I přinesli hlavu Izbozetovu k Davidovi do Hebronu a řekli králi: Aj, hlava Izbozeta syna Saulova, nepřítele tvého, kterýž hledal bezživotí tvého. Hle, pomstil dnes Hospodin pána mého krále nad Saulem i semenem jeho.
9 Tedy odpowiedział Dawid Rechabowi i Baanie, bratu jego, synom Remmona Berotczyka, i rzekł do nich: Jako żyw Pan, który wybawił duszę moję od wszelkiego ucisku:
Tedy odpovídaje David Rechabovi a Baanovi bratru jeho, synům Remmona Berotského, řekl jim: Živť jest Hospodin, kterýž vysvobodil duši mou ze všech úzkostí,
10 Jeźlim onego, który mi oznajmił, mówiąc: Oto umarł Saul, (choć mu się zdało, że wesołą nowinę przyniósł, ) pojmawszy zabił w Syclegu, który rozumiał, żem mu miał dać zapłatę za poselstwo jego:
Kdyžť jsem toho, kterýž mi oznámil, řka: Aj, Saul zahynul, (ješto se jemu zdálo, že veselé noviny zvěstuje), vzal a zabil jsem ho v Sicelechu, jemuž se zdálo, že ho budu darovati za poselství:
11 Jako daleko więcej ludzie niepobożne, gdyż zabili męża sprawiedliwego w domu jego, na łożu jego? A teraz, izali nie mam szukać krwi jego z ręki waszej, i wygładzić was z ziemi?

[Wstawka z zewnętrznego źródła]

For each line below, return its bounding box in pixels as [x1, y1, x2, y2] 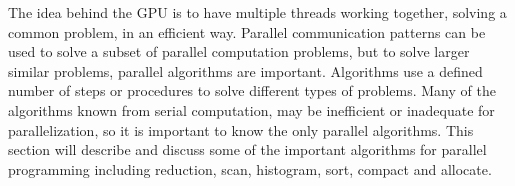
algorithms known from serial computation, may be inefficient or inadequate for [8, 99, 495, 120]
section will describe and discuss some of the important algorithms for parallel [8, 139, 487, 160]
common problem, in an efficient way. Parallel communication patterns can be [8, 21, 486, 42]
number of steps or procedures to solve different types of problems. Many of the [8, 80, 496, 101]
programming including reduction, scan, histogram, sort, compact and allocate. [8, 158, 492, 179]
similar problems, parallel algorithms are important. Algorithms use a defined [8, 60, 483, 81]
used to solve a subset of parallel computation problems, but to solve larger [8, 41, 470, 62]
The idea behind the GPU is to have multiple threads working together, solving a [8, 2, 507, 22]

Èím pak více lidi bezbožné, kteříž zamordovali muže spravedlivého v domě jeho na ložci jeho? A nyní, zdaliž nebudu vyhledávati krve jeho z ruky vaší, a nevyhladím vás z země?
12 A tak rozkazał Dawid sługom, i zabili je, a obciążywszy ręce ich, i nogi ich, zawiesili je nad stawem w Hebronie; ale głowę Izbosetową wziąwszy pogrzebali w grobie Abnerowym w Hebronie.
I rozkázal David služebníkům, aby je zbili. I zutínali jim ruce i nohy jejich, a pověsili u rybníka při Hebronu. Hlavu pak Izbozetovu vzavše, pochovali v hrobě Abnerově v Hebronu.